Data shown:
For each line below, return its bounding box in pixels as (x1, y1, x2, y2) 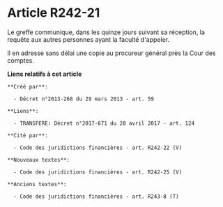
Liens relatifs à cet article (7, 70, 82, 78)
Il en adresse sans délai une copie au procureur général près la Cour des (7, 49, 216, 57)
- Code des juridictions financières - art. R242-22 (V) (13, 144, 183, 151)
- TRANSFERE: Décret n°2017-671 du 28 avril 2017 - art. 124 (13, 120, 195, 127)
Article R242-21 (7, 5, 100, 21)
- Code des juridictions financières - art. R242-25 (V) (13, 169, 183, 176)
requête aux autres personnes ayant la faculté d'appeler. (7, 35, 169, 43)
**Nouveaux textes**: (7, 156, 70, 163)
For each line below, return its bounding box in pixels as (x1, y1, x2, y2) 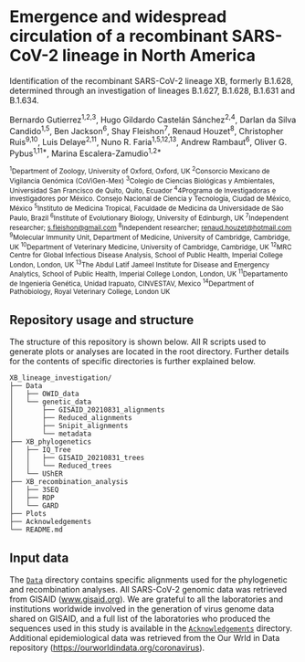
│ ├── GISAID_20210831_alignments (9, 405, 166, 415)
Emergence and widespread (9, 6, 227, 27)
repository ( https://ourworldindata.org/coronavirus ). (9, 642, 205, 653)
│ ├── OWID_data (9, 390, 79, 399)
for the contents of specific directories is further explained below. (9, 356, 256, 367)
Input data (9, 550, 69, 565)
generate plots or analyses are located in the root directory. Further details (9, 346, 289, 357)
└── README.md (9, 525, 64, 535)

Instructions to follow:
Check each line of the material for "Code". Copy the ones that have it.

Output for this exercise:
- Code des juridictions financières - art. R242-22 (V) (13, 144, 183, 151)
- Code des juridictions financières - art. R242-25 (V) (13, 169, 183, 176)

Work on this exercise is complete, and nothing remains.